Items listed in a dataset
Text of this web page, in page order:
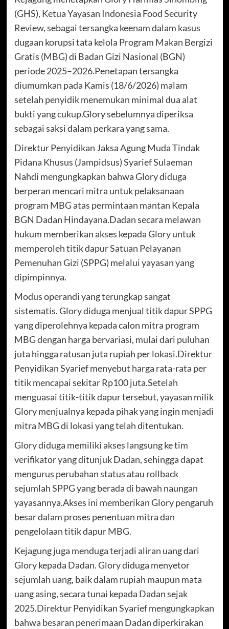
(GHS), Ketua Yayasan Indonesia Food Security
Review, sebagai tersangka keenam dalam kasus
dugaan korupsi tata kelola Program Makan Bergizi
Gratis (MBG) di Badan Gizi Nasional (BGN)
periode 2025–2026.Penetapan tersangka
diumumkan pada Kamis (18/6/2026) malam
setelah penyidik menemukan minimal dua alat
bukti yang cukup.Glory sebelumnya diperiksa
sebagai saksi dalam perkara yang sama.
Direktur Penyidikan Jaksa Agung Muda Tindak
Pidana Khusus (Jampidsus) Syarief Sulaeman
Nahdi mengungkapkan bahwa Glory diduga
berperan mencari mitra untuk pelaksanaan
program MBG atas permintaan mantan Kepala
BGN Dadan Hindayana.Dadan secara melawan
hukum memberikan akses kepada Glory untuk
memperoleh titik dapur Satuan Pelayanan
Pemenuhan Gizi (SPPG) melalui yayasan yang
dipimpinnya.
Modus operandi yang terungkap sangat
sistematis. Glory diduga menjual titik dapur SPPG
yang diperolehnya kepada calon mitra program
MBG dengan harga bervariasi, mulai dari puluhan
juta hingga ratusan juta rupiah per lokasi.Direktur
Penyidikan Syarief menyebut harga rata-rata per
titik mencapai sekitar Rp100 juta.Setelah
menguasai titik-titik dapur tersebut, yayasan milik
Glory menjualnya kepada pihak yang ingin menjadi
mitra MBG di lokasi yang telah ditentukan.
Glory diduga memiliki akses langsung ke tim
verifikator yang ditunjuk Dadan, sehingga dapat
mengurus perubahan status atau rollback
sejumlah SPPG yang berada di bawah naungan
yayasannya.Akses ini memberikan Glory pengaruh
besar dalam proses penentuan mitra dan
pengelolaan titik dapur MBG.
Kejagung juga menduga terjadi aliran uang dari
Glory kepada Dadan. Glory diduga menyetor
sejumlah uang, baik dalam rupiah maupun mata
uang asing, secara tunai kepada Dadan sejak
2025.Direktur Penyidikan Syarief mengungkapkan
bahwa besaran penerimaan Dadan diperkirakan
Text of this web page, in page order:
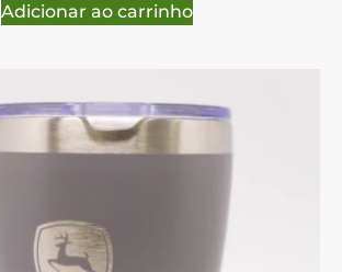
Adicionar ao carrinho
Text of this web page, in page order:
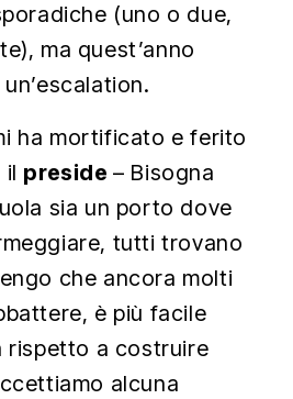
(uno o due,
ma quest’anno
ha mortificato e ferito
il preside– Bisogna
sia un porto dove
tutti trovano
che ancora molti
è più facile
rispetto a costruire
alcuna
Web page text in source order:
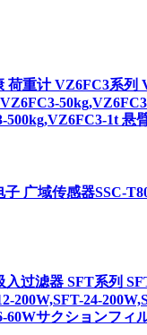
荷重计 VZ6FC3系列
500kg,VZ6FC3-1t 悬
广域传感器SSC-
过滤器 SFT系列
200W,SFT-24-
60Wサクションフィ
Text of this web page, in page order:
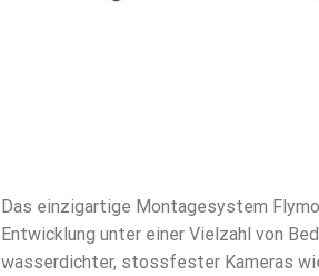
Das einzigartige Montagesystem
Entwicklung unter einer Vielzahl von
wasserdichter, stossfester Kameras
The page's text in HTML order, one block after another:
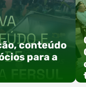
conteúdo
para a
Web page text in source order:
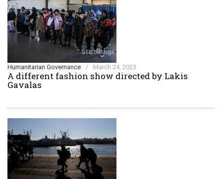
Humanitarian Governance / March 24, 2023
A different fashion show directed by Lakis
Gavalas
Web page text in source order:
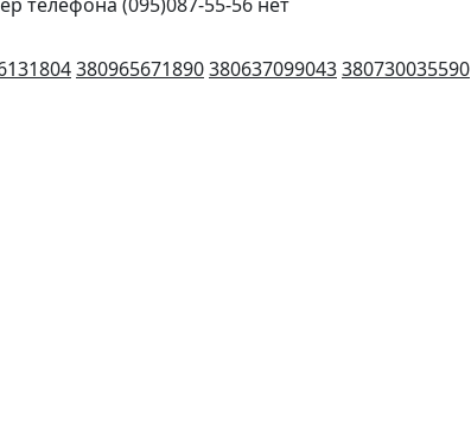
380965671890380637099043380730035590
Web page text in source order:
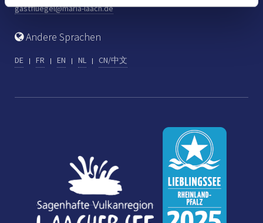
gastfluegel@maria-laach.de
Andere Sprachen
DE FR EN NL CN/中文
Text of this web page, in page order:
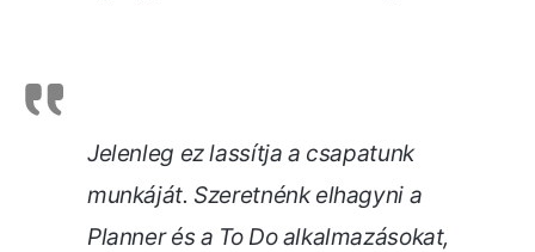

* _Task goal_
Reproduce, without alteration and without pictures, only those lines that lie between the first line of the entries above and the line containing "yang diperolehnya kepada calon mitra program", both of them included.

* _Response area_
Text of this web page, in page order:
(GHS), Ketua Yayasan Indonesia Food Security
Review, sebagai tersangka keenam dalam kasus
dugaan korupsi tata kelola Program Makan Bergizi
Gratis (MBG) di Badan Gizi Nasional (BGN)
periode 2025–2026.Penetapan tersangka
diumumkan pada Kamis (18/6/2026) malam
setelah penyidik menemukan minimal dua alat
bukti yang cukup.Glory sebelumnya diperiksa
sebagai saksi dalam perkara yang sama.
Direktur Penyidikan Jaksa Agung Muda Tindak
Pidana Khusus (Jampidsus) Syarief Sulaeman
Nahdi mengungkapkan bahwa Glory diduga
berperan mencari mitra untuk pelaksanaan
program MBG atas permintaan mantan Kepala
BGN Dadan Hindayana.Dadan secara melawan
hukum memberikan akses kepada Glory untuk
memperoleh titik dapur Satuan Pelayanan
Pemenuhan Gizi (SPPG) melalui yayasan yang
dipimpinnya.
Modus operandi yang terungkap sangat
sistematis. Glory diduga menjual titik dapur SPPG
yang diperolehnya kepada calon mitra program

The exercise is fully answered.